Problem requirements |
How many of the lines below hold the word "hạng"? Answer only with the number.

Data provided |
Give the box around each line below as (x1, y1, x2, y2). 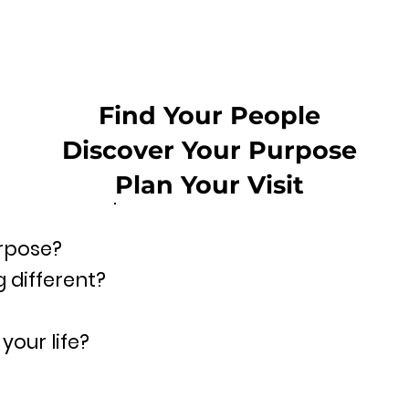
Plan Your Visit (115, 170, 304, 200)
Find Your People (99, 100, 320, 131)
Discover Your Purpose (62, 135, 357, 165)
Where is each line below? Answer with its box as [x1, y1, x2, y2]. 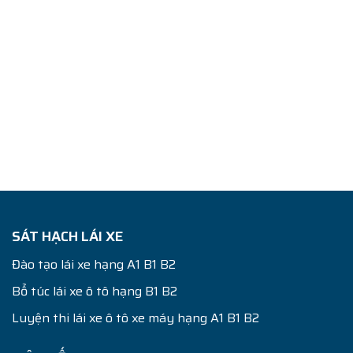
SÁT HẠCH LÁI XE [12, 225, 123, 247]
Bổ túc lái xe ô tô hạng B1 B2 [12, 281, 177, 301]
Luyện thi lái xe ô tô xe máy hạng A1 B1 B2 [12, 307, 259, 328]
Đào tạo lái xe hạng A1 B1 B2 [12, 254, 176, 274]
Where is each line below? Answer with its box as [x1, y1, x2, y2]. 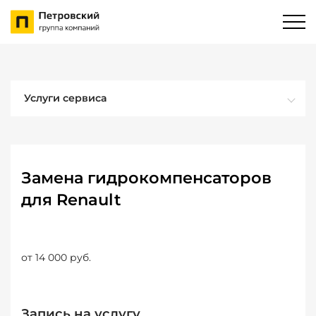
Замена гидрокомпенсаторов [21, 168, 272, 188]
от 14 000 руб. [21, 251, 91, 264]
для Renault [21, 190, 121, 209]
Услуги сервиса [24, 92, 107, 104]
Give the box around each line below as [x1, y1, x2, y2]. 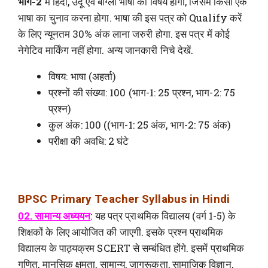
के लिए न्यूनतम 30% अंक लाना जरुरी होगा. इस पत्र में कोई [18, 27, 230, 41]
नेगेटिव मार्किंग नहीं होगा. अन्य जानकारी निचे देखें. [18, 43, 194, 57]
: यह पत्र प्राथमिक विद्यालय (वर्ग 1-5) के [90, 208, 236, 223]
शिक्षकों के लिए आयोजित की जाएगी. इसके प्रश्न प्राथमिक [18, 224, 224, 239]
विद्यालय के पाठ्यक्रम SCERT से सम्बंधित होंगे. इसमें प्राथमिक [18, 240, 245, 255]
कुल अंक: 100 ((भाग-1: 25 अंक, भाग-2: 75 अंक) [48, 118, 231, 132]
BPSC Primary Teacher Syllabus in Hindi [18, 191, 230, 206]
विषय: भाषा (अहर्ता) [48, 69, 117, 84]
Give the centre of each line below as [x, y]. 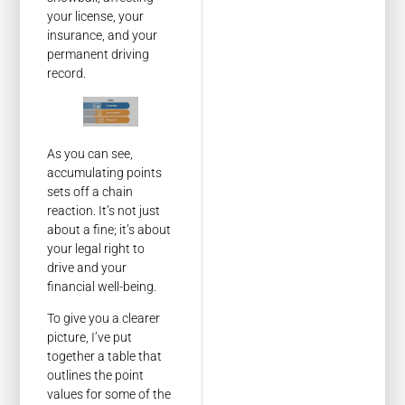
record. [67, 74]
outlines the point [96, 375]
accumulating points [105, 172]
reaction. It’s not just [104, 210]
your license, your [96, 17]
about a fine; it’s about [109, 229]
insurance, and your [103, 36]
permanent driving [99, 55]
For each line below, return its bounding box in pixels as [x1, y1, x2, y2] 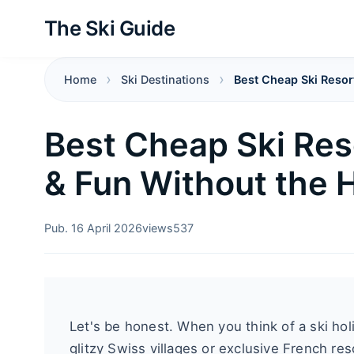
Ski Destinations [121, 73, 209, 86]
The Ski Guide [44, 16, 175, 40]
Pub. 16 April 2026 [44, 221, 142, 235]
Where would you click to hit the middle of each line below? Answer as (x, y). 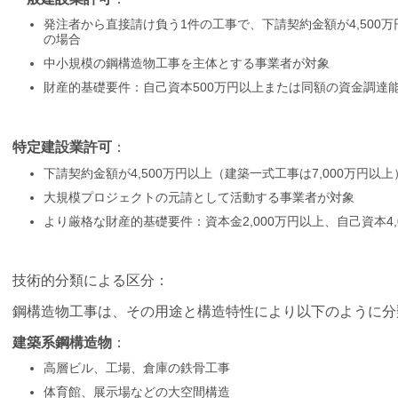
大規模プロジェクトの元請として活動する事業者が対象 (199, 197)
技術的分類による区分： (91, 281)
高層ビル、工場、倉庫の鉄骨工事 (137, 368)
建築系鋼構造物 (62, 342)
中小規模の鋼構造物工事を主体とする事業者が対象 (187, 64)
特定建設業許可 (62, 147)
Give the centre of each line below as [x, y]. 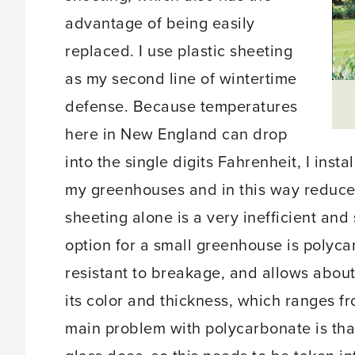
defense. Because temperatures [181, 107]
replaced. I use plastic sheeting [179, 51]
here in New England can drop [176, 134]
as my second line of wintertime [181, 79]
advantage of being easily [160, 23]
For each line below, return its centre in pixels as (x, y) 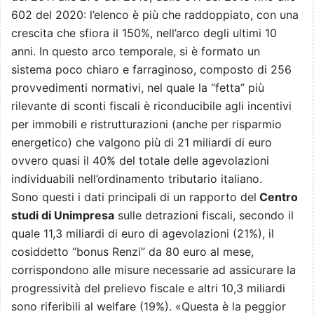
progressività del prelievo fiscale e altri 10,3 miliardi (148, 288)
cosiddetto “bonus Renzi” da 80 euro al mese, (132, 252)
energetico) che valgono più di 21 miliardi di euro (142, 143)
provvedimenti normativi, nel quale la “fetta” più (138, 88)
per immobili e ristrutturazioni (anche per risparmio (146, 124)
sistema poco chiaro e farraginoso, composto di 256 (151, 70)
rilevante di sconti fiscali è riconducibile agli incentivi (151, 106)
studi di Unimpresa (63, 216)
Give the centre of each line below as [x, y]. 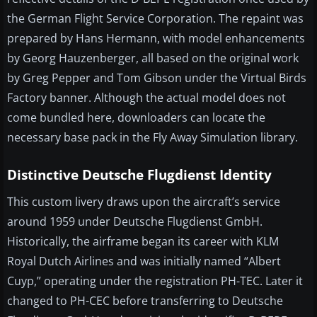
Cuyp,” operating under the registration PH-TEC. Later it [155, 281]
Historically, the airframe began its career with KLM [143, 242]
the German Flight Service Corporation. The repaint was [155, 19]
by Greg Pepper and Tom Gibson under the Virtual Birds [157, 78]
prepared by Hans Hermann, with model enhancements [156, 39]
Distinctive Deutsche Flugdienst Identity [139, 175]
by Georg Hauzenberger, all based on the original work [153, 58]
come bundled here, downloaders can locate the [136, 118]
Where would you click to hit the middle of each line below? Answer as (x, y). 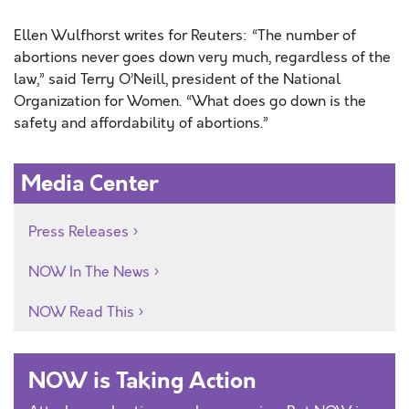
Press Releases (79, 232)
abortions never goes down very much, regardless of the (202, 58)
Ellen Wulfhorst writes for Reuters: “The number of (185, 36)
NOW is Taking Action (142, 381)
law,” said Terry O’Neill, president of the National (177, 79)
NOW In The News (89, 272)
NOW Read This (81, 312)
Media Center (90, 184)
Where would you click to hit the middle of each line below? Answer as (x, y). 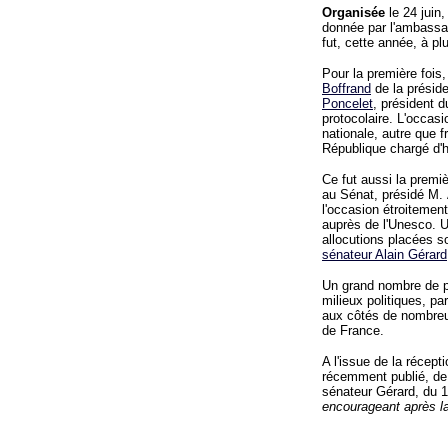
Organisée (353, 12)
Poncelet (347, 103)
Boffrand (346, 88)
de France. (353, 330)
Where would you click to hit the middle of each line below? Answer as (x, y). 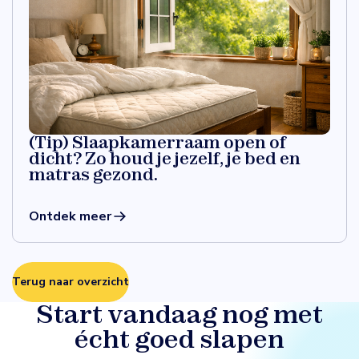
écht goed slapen (179, 339)
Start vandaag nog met (179, 314)
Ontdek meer (70, 216)
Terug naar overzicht (71, 282)
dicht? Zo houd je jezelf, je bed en (165, 158)
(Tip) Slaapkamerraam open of (157, 142)
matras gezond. (93, 174)
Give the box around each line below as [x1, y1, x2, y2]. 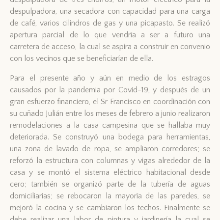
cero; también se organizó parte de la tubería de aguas [10, 179, 210, 189]
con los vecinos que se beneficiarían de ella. [10, 54, 153, 63]
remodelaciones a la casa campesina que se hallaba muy [10, 120, 210, 130]
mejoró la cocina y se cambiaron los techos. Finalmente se [10, 203, 210, 212]
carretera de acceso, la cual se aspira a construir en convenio [10, 42, 210, 51]
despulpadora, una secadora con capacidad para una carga [10, 6, 210, 16]
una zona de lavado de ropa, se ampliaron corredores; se [10, 144, 210, 153]
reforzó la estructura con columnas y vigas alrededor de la [10, 156, 210, 165]
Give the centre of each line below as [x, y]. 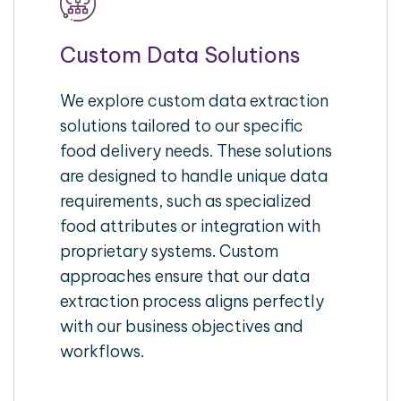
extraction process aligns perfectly [192, 301]
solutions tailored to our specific [182, 125]
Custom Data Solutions [181, 54]
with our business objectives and [182, 326]
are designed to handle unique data [194, 175]
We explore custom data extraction [195, 100]
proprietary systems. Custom [170, 251]
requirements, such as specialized [186, 200]

Result for this exercise |
3